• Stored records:
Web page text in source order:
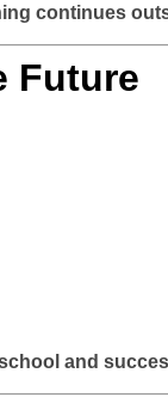
continues
Future
and
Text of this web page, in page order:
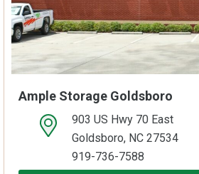
Ample Storage Goldsboro
open location on map903 US Hwy 70 East
Goldsboro, NC 27534
919-736-7588
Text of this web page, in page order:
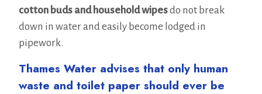
cotton buds and household wipesdo not break
down in water and easily become lodged in
pipework.
Thames Water advises that only human
waste and toilet paper should ever be
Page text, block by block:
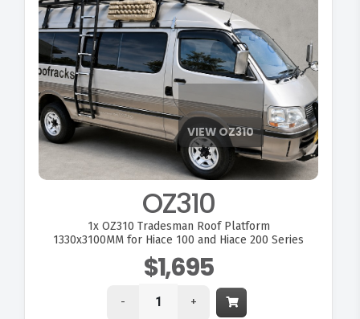
OZ310
1xOZ310 Tradesman Roof Platform
1330x3100MM for Hiace 100 and Hiace 200 Series
$1,695
- +

• TASK BRIEF: Copy the lines above exactly. Do not include pictures.

• ANSWER SPACE:
Web page text in source order:
continues
Future
and
Text of this web page, in page order:
Ample Storage Goldsboro
open location on map903 US Hwy 70 East
Goldsboro, NC 27534
919-736-7588
Text of this web page, in page order:
cotton buds and household wipesdo not break
down in water and easily become lodged in
pipework.
Thames Water advises that only human
waste and toilet paper should ever be
Page text, block by block:
OZ310
1xOZ310 Tradesman Roof Platform
1330x3100MM for Hiace 100 and Hiace 200 Series
$1,695
- +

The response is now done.